> **Your goal**
Every entry below should be transcribed exactly; pictures stay out of the copy.

Items listed in a dataset
━━━━━━

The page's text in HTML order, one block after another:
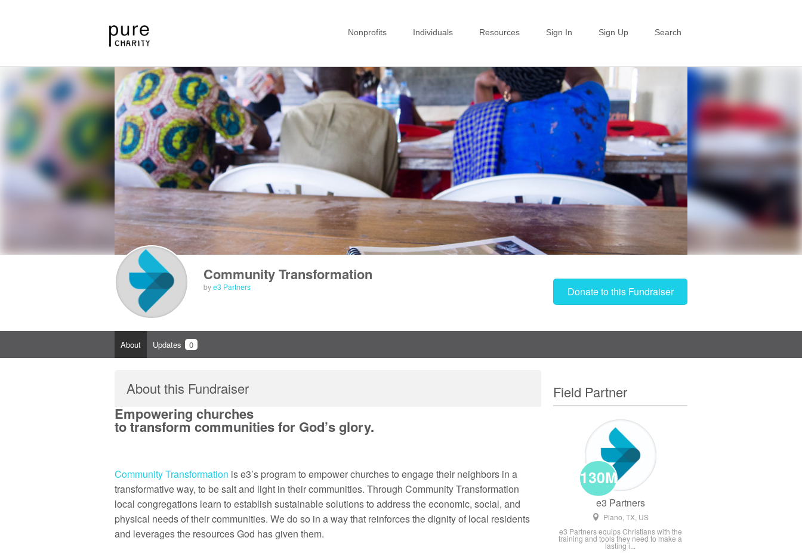
Nonprofits Individuals Resources Sign In Sign Up Search
Community Transformation
bye3 Partners Donate to this Fundraiser
About Updates 0
About this Fundraiser
Empowering churches
to transform communities for God’s glory.
Community Transformation is e3’s program to empower churches to engage their neighbors in a
transformative way, to be salt and light in their communities. Through Community Transformation
local congregations learn to establish sustainable solutions to address the economic, social, and
physical needs of their communities. We do so in a way that reinforces the dignity of local residents
and leverages the resources God has given them.
Field Partner
130M
e3 Partners
Plano, TX, US
e3 Partners equips Christians with the
training and tools they need to make a
lasting i...
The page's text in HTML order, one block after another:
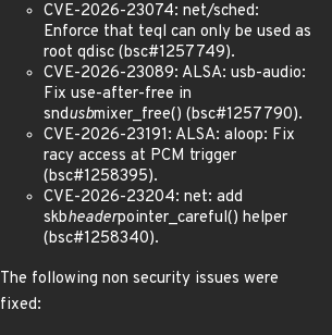
CVE-2026-23074: net/sched:
Enforce that teql can only be used as
root qdisc (bsc#1257749).
CVE-2026-23089: ALSA: usb-audio:
Fix use-after-free in
sndusbmixer_free() (bsc#1257790).
CVE-2026-23191: ALSA: aloop: Fix
racy access at PCM trigger
(bsc#1258395).
CVE-2026-23204: net: add
skbheaderpointer_careful() helper
(bsc#1258340).
The following non security issues were
fixed:
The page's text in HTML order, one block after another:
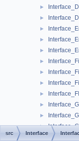
►
►
►
►
►
►
►
►
►
►
►
►
►
src Interface
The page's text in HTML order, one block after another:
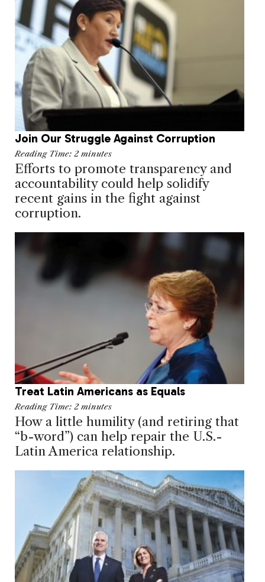
Join Our Struggle Against Corruption
Reading Time: 2 minutes
Efforts to promote transparency and
accountability could help solidify
recent gains in the fight against
corruption.
Treat Latin Americans as Equals
Reading Time: 2 minutes
How a little humility (and retiring that
“b-word”) can help repair the U.S.-
Latin America relationship.
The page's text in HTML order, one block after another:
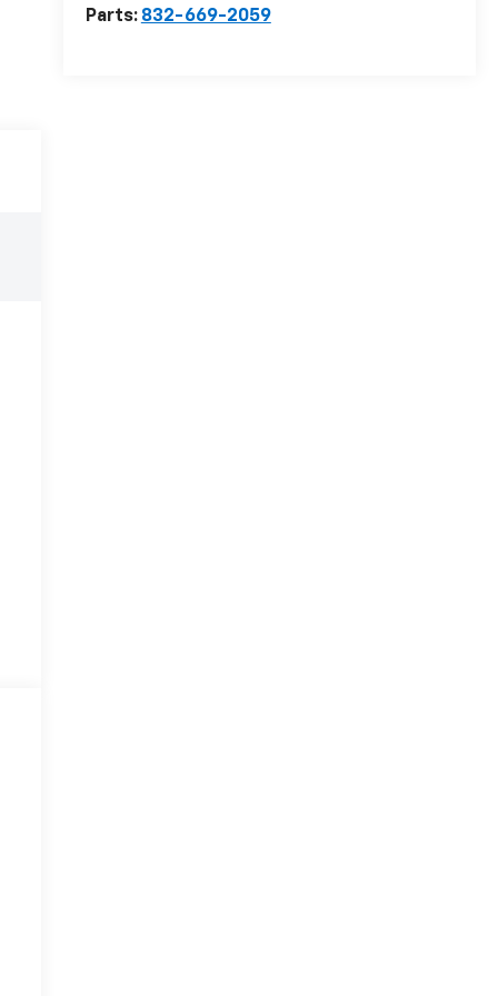
Parts: 832-669-2059
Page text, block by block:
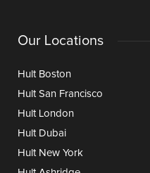
Our Locations
Hult Boston
Hult San Francisco
Hult London
Hult Dubai
Hult New York
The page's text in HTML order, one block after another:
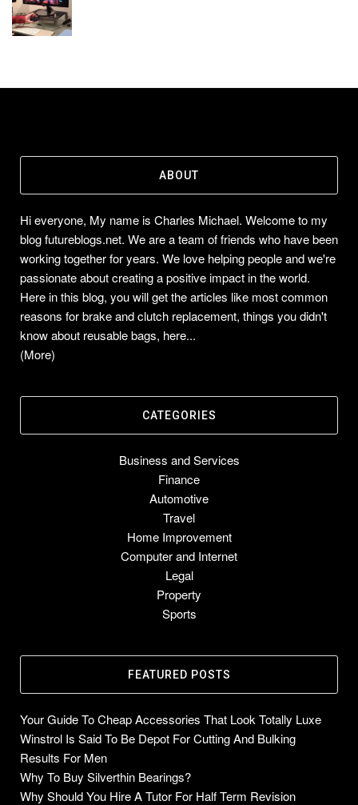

━━━━━━

> **Written solution**
The page's text in HTML order, one block after another:
Nonprofits Individuals Resources Sign In Sign Up Search
Community Transformation
bye3 Partners Donate to this Fundraiser
About Updates 0
About this Fundraiser
Empowering churches
to transform communities for God’s glory.
Community Transformation is e3’s program to empower churches to engage their neighbors in a
transformative way, to be salt and light in their communities. Through Community Transformation
local congregations learn to establish sustainable solutions to address the economic, social, and
physical needs of their communities. We do so in a way that reinforces the dignity of local residents
and leverages the resources God has given them.
Field Partner
130M
e3 Partners
Plano, TX, US
e3 Partners equips Christians with the
training and tools they need to make a
lasting i...
The page's text in HTML order, one block after another:
CVE-2026-23074: net/sched:
Enforce that teql can only be used as
root qdisc (bsc#1257749).
CVE-2026-23089: ALSA: usb-audio:
Fix use-after-free in
sndusbmixer_free() (bsc#1257790).
CVE-2026-23191: ALSA: aloop: Fix
racy access at PCM trigger
(bsc#1258395).
CVE-2026-23204: net: add
skbheaderpointer_careful() helper
(bsc#1258340).
The following non security issues were
fixed:
The page's text in HTML order, one block after another:
►
►
►
►
►
►
►
►
►
►
►
►
►
src Interface
The page's text in HTML order, one block after another:
Join Our Struggle Against Corruption
Reading Time: 2 minutes
Efforts to promote transparency and
accountability could help solidify
recent gains in the fight against
corruption.
Treat Latin Americans as Equals
Reading Time: 2 minutes
How a little humility (and retiring that
“b-word”) can help repair the U.S.-
Latin America relationship.
The page's text in HTML order, one block after another:
Parts: 832-669-2059
Page text, block by block:
Our Locations
Hult Boston
Hult San Francisco
Hult London
Hult Dubai
Hult New York
The page's text in HTML order, one block after another:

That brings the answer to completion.